The Deputy Prime Minister of Ireland (which has chaired EU business in the first half of 2004) maintained the same fiction at the same meeting. Mary Harney, who is also Irish Minister for Enterprise, Trade and Employment, ritually intoned her "firm belief" in "the need to regularly reiterate and highlight the importance of the pharmaceutical sector to the European economy." She too noted that "the productivity gap vis-à-vis the US is widening in the high tech areas," because of "Europe's comparatively poor performance in R&D and innovation." And she was under no illusions as to the principal cause: "The constraints that stifle economic growth and innovation do not come from outside, but rather from inside the EU economies themselves."

But the recognition of the problem — and the identification of the solution — remained at a theoretical level. "Investment decisions of firms operating in a global market place are influenced by the economic climate that exists in the EU and in the member states," she said. So "Europe is not at the mercy of competition from lower-cost locations; it is very much the master of its own destiny." Her recipe, for which she claimed the backing of EU ministers responsible for industry, was clear and direct. "What is required is lighter regulation of industry and business, particularly for those sectors operating in a global market place where competition is intense, and we must be more supportive of innovation. Better regulation is crucially important for competitiveness." There are, she insisted, "compelling economic reasons for undertaking regulatory reform."

Which is all very well. But if all the EU is able to do is to talk endlessly about the problem, rather than act, then the problem remains. And the G10 exercise demonstrates again that talk is the maximum output, obfuscating rather than clarifying what needs to be done.

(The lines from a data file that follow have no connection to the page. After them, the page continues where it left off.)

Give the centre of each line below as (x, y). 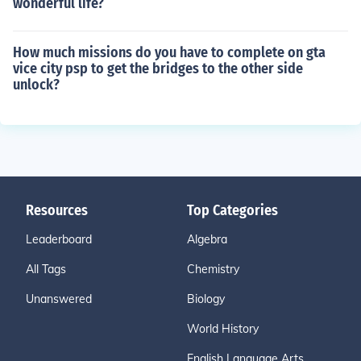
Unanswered (59, 299)
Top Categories (232, 210)
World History (223, 329)
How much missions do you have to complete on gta (169, 52)
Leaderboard (59, 239)
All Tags (46, 269)
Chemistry (213, 269)
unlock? (36, 85)
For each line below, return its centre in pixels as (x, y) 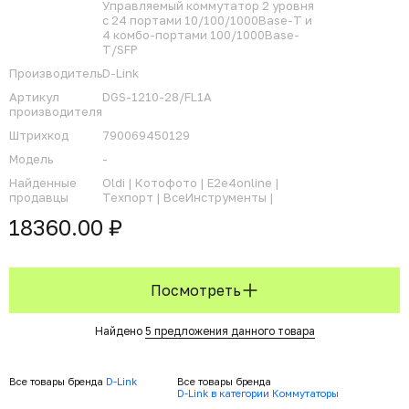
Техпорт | (133, 197)
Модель (31, 159)
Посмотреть (195, 290)
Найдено (120, 331)
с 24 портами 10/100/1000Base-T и (207, 20)
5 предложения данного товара (230, 331)
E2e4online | (243, 183)
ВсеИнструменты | (219, 197)
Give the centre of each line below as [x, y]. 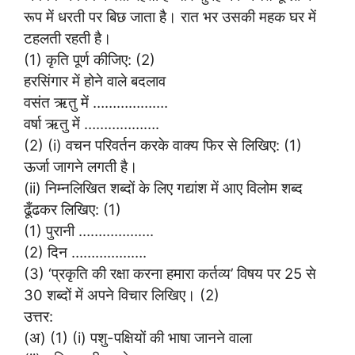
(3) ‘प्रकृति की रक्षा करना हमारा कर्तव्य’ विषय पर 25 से [170, 274]
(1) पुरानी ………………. [89, 231]
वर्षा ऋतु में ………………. [92, 124]
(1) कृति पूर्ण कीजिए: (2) [90, 60]
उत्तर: [38, 317]
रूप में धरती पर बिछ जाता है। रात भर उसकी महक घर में [170, 17]
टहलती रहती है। [68, 38]
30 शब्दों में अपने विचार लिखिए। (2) [122, 295]
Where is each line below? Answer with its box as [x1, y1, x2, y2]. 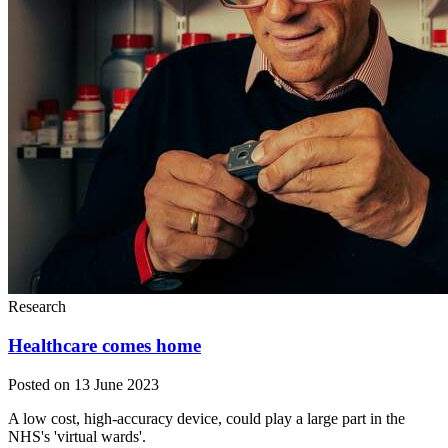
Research [8, 298, 66, 316]
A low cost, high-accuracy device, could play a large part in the [8, 409, 405, 427]
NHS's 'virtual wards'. [8, 427, 146, 445]
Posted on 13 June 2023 [8, 375, 159, 393]
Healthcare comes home [8, 335, 201, 357]
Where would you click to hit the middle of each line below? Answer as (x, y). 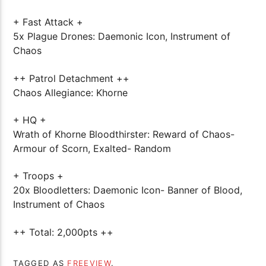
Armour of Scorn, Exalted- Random (92, 148)
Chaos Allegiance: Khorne (71, 92)
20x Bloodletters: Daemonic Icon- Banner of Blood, (128, 190)
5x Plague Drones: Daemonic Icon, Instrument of (122, 37)
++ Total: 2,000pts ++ (64, 232)
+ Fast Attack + (48, 22)
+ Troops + (39, 176)
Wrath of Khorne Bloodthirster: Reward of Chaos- (124, 134)
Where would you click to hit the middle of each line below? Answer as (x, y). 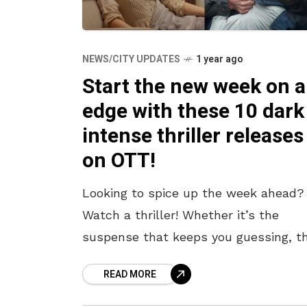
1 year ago (220, 59)
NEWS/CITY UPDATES (131, 59)
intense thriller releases (193, 136)
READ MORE (130, 274)
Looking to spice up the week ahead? (193, 193)
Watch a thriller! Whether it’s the (181, 214)
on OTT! (119, 161)

The new European Commission that will take up the reins of EU business in November faces many challenges. Prominent among them will be the urgent need to boost EU competitive capacity. It will be a step forward if the new chiefs of EU policy making abandon the pretence that benchmarking, innumerable working groups and long paragraphs of meaningless bureaucratese constitute a solution to the dilemma facing the pharmaceutical sector. For the pharmaceutical industry still being swept along in Europe's turbulent stream, it could be a matter of sink or swim.